Das muss man gelesen haben: Shalom Auslander in einem hinreißenden Abrechnung mit Gott, oder besser: den gewalttätigen und strafenden Gottesbildern des christlichen Fundamentalismus und des konservativen Judentums, in der Zeit.
Sehr guter Text. So was kann nur ein Jude schreiben. Das gleiche Thema in Romanform, mit demselben Humor als Buchempfehlung:
„Weiß Gott“ von Joseph Heller. Antiquarisch kaufen z.B. hier: http://tinyurl.com/yz2yens
Was ich als Atheist allerdings nicht nachvollziehen kann, ist das Gefühl des „Fehlens von Verantwortlichen“, was einige exGläubige in ihrem „neuen Leben“ so deprimiert.
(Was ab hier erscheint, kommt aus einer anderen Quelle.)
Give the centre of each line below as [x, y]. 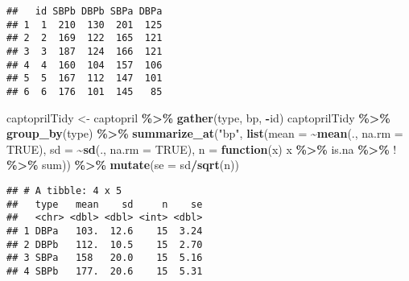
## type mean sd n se [105, 204]
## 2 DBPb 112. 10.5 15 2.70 [105, 244]
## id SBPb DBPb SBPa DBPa [85, 11]
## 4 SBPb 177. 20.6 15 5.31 [105, 271]
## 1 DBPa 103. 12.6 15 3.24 [105, 231]
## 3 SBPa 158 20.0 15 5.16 [105, 258]
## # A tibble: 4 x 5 [64, 190]

Kann mir das jemand erklären?
Alle Atheisten/Agnostiker die ich kenne, sind zufrieden damit, verantwortliche Personen und Vorgänge auf der diesseitigen Welt identifizieren zu können und entsprechend damit umzugehen. Ob allerdings diese identifizierte „Verantwortlichkeit“ immer zurecht zutrifft, steht auf einem anderen Blatt… 😉 Gerade Linke neigen sehr dazu, „der Gesellschaft“ oder „dem Kapitalismus“ alles in die Schuhe zu schieben.
Gruss Frank
ich kann’s auch nicht erklären, scheint mir aber doch mit der Erziehung zu tun zu haben, alles in Schuldkategorien zu sehen – das ist ja noch etwas anderes als „Verantwortung“. Und wenn man mal z.B. René Girard liest, dann versteht man, dass Glaube auch zum Gegenteil führen kann, nämlich der Überwindung des Sündenbock-Mechanismus, der hier so genial beschrieben wird.
Es gibt auch Naturkatastrophen usw., für die es keine Verantwortlichen gibt. Auch gesellschaftliche Bewegungen scheinen manchmal unabwendbar zu sein. Wer die Menschen wirklich erreichen will, muss wohl bereit sein, sich kreuzigen zu lassen.
Stimmt! Ich glaube, „Schuld“ ist der richtige Ansatz. Schuld für vermeintliches Fehlverhalten der eigenen Person oder anderer Personen in Beug auf den angeblich bekannten Willen Gottes. Haben die nie was davon gehört, dass Gott unergründlich ist, d.h. unerforschlich und unserem Verständnis unfassbar (Jesaja 40,28; Psalm 145,3; Römer 11,33-34).?
Könnte sein, dass diese Leute Dichotomie denken und zusätzlich alles in moralische Kategorien fassen müssen?
Andere sagen: „Das passiert halt.“, wenn ein Unfall, ein Erdbeben o.ä. zu einem Verlust führt. Jemand, der „Erklärung des Sinns“ benötigt, wird dann entweder sich selbst oder einer strafenden Gottheit die „Schuld/Verantwortung“ geben. Das erste bringt früher oder später Depressionen, das zweite Unruhe und bei vielen dann Fanatismus, wenn man es „Gott“ recht machen und andere Menschen „Gottes Willen“ unterwerfen will.
Brecht schrieb mal:
„Einer fragte Herrn K., ob es einen Gott gäbe.
Herr K. sagte: „Ich rate dir, nachzudenken,
ob dein Verhalten je nach der Antwort auf diese Frage sich ändern würde.
Würde es sich nicht ändern, dann können wir die Frage fallen lassen.
Würde es sich ändern, dann kann ich dir wenigstens noch so weit
behilflich sein, dass ich dir sage, du hast dich schon entschieden:
Du brauchst einen Gott.“
Gruss Frank,
der weder was gelernt hat.
und da wäre noch die totale Unfähigkeit, in komplexen Zusammenhängen zu denken. Es muss für solche Menschen immer eine (!) lineare Ursache-Wirkung-Relation geben. „Meine Rabbiner haben mich gelehrt, dass es ein unmittelbares Verhältnis von Ursache und Wirkung zwischen meinen Handlungen und meinem Schicksal gibt“ – Logiken den Trivialen, und wenn die auf eine Obsession mit Schuld/Moral treffen, dann wird es bitter. Denn dann muss auch ein Erdbeben moralische Schuld als Ursache haben.
Jesus dreht solche Zusammenhänge in Johannes 9 übrigens um: Der Blindgeborene ist blind nicht deswegen, weil jemand gesündigt hätte, sondern er wird gesund, damit (die „Ursache“ des Geschehens liegt also in der Zukunft, Jesus denkt Zeit anders herum!) sich Gottes Wirken an ihm zeigt.
Wenn man mal so an Dinge herangeht und fragt, wie man mitwirken kann, um etwas zu heilen oder zu verbessern, dann wird auch praktisch ein Schuh draus.